-- Records supplied follows --

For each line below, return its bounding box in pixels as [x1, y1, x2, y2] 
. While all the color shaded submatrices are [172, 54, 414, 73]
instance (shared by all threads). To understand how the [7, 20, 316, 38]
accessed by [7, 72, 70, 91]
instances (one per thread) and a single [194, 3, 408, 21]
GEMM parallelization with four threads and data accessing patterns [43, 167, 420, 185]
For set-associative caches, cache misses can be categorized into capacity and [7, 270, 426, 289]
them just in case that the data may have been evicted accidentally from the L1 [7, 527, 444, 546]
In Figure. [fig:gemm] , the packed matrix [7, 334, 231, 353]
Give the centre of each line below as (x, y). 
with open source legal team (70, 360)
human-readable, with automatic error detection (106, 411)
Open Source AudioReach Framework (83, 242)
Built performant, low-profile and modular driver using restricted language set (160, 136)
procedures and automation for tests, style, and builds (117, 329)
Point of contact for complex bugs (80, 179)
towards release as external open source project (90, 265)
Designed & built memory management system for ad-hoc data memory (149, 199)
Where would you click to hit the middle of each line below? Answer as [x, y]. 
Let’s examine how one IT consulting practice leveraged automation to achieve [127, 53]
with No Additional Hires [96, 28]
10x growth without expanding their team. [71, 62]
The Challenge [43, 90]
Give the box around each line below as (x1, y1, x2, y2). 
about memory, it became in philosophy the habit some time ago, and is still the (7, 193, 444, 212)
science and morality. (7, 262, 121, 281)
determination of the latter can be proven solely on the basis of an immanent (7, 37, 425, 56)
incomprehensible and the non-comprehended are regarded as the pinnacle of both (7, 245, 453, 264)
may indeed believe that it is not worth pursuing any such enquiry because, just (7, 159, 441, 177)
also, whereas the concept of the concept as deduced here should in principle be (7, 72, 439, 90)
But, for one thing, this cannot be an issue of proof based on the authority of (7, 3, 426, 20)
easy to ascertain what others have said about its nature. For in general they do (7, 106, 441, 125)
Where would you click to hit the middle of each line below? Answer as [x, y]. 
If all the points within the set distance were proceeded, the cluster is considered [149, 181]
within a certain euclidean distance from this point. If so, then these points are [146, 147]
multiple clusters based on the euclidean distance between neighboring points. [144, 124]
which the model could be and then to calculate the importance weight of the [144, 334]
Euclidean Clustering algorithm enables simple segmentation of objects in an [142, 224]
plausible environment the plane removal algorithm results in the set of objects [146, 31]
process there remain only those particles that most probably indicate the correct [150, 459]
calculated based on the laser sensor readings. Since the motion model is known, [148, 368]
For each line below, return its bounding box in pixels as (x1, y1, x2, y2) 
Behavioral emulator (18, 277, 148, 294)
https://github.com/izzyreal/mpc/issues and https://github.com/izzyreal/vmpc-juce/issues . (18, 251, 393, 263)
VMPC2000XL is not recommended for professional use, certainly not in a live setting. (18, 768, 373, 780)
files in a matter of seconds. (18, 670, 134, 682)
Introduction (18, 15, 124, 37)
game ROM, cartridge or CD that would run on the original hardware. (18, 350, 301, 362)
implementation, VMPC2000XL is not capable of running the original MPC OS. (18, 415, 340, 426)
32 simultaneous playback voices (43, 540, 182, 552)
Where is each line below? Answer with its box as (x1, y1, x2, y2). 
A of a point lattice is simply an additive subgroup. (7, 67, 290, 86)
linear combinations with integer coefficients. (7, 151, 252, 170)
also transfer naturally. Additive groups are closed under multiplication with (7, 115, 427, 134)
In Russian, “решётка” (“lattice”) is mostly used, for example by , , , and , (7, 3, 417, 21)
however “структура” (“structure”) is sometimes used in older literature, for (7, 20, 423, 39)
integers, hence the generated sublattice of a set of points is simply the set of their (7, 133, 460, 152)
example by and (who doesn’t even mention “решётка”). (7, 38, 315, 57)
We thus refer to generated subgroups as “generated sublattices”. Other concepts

-- Records supplied concluded --

▶ Goal of the exercise
Copy all the records above precisely.

▶ Problem solution
For each line below, return its bounding box in pixels as [x1, y1, x2, y2] 
. While all the color shaded submatrices are [172, 54, 414, 73]
instance (shared by all threads). To understand how the [7, 20, 316, 38]
accessed by [7, 72, 70, 91]
instances (one per thread) and a single [194, 3, 408, 21]
GEMM parallelization with four threads and data accessing patterns [43, 167, 420, 185]
For set-associative caches, cache misses can be categorized into capacity and [7, 270, 426, 289]
them just in case that the data may have been evicted accidentally from the L1 [7, 527, 444, 546]
In Figure. [fig:gemm] , the packed matrix [7, 334, 231, 353]
Give the centre of each line below as (x, y). 
with open source legal team (70, 360)
human-readable, with automatic error detection (106, 411)
Open Source AudioReach Framework (83, 242)
Built performant, low-profile and modular driver using restricted language set (160, 136)
procedures and automation for tests, style, and builds (117, 329)
Point of contact for complex bugs (80, 179)
towards release as external open source project (90, 265)
Designed & built memory management system for ad-hoc data memory (149, 199)
Where would you click to hit the middle of each line below? Answer as [x, y]. 
Let’s examine how one IT consulting practice leveraged automation to achieve [127, 53]
with No Additional Hires [96, 28]
10x growth without expanding their team. [71, 62]
The Challenge [43, 90]
Give the box around each line below as (x1, y1, x2, y2). 
about memory, it became in philosophy the habit some time ago, and is still the (7, 193, 444, 212)
science and morality. (7, 262, 121, 281)
determination of the latter can be proven solely on the basis of an immanent (7, 37, 425, 56)
incomprehensible and the non-comprehended are regarded as the pinnacle of both (7, 245, 453, 264)
may indeed believe that it is not worth pursuing any such enquiry because, just (7, 159, 441, 177)
also, whereas the concept of the concept as deduced here should in principle be (7, 72, 439, 90)
But, for one thing, this cannot be an issue of proof based on the authority of (7, 3, 426, 20)
easy to ascertain what others have said about its nature. For in general they do (7, 106, 441, 125)
Where would you click to hit the middle of each line below? Answer as [x, y]. 
If all the points within the set distance were proceeded, the cluster is considered [149, 181]
within a certain euclidean distance from this point. If so, then these points are [146, 147]
multiple clusters based on the euclidean distance between neighboring points. [144, 124]
which the model could be and then to calculate the importance weight of the [144, 334]
Euclidean Clustering algorithm enables simple segmentation of objects in an [142, 224]
plausible environment the plane removal algorithm results in the set of objects [146, 31]
process there remain only those particles that most probably indicate the correct [150, 459]
calculated based on the laser sensor readings. Since the motion model is known, [148, 368]
For each line below, return its bounding box in pixels as (x1, y1, x2, y2) 
Behavioral emulator (18, 277, 148, 294)
https://github.com/izzyreal/mpc/issues and https://github.com/izzyreal/vmpc-juce/issues . (18, 251, 393, 263)
VMPC2000XL is not recommended for professional use, certainly not in a live setting. (18, 768, 373, 780)
files in a matter of seconds. (18, 670, 134, 682)
Introduction (18, 15, 124, 37)
game ROM, cartridge or CD that would run on the original hardware. (18, 350, 301, 362)
implementation, VMPC2000XL is not capable of running the original MPC OS. (18, 415, 340, 426)
32 simultaneous playback voices (43, 540, 182, 552)
Where is each line below? Answer with its box as (x1, y1, x2, y2). 
A of a point lattice is simply an additive subgroup. (7, 67, 290, 86)
linear combinations with integer coefficients. (7, 151, 252, 170)
also transfer naturally. Additive groups are closed under multiplication with (7, 115, 427, 134)
In Russian, “решётка” (“lattice”) is mostly used, for example by , , , and , (7, 3, 417, 21)
however “структура” (“structure”) is sometimes used in older literature, for (7, 20, 423, 39)
integers, hence the generated sublattice of a set of points is simply the set of their (7, 133, 460, 152)
example by and (who doesn’t even mention “решётка”). (7, 38, 315, 57)
We thus refer to generated subgroups as “generated sublattices”. Other concepts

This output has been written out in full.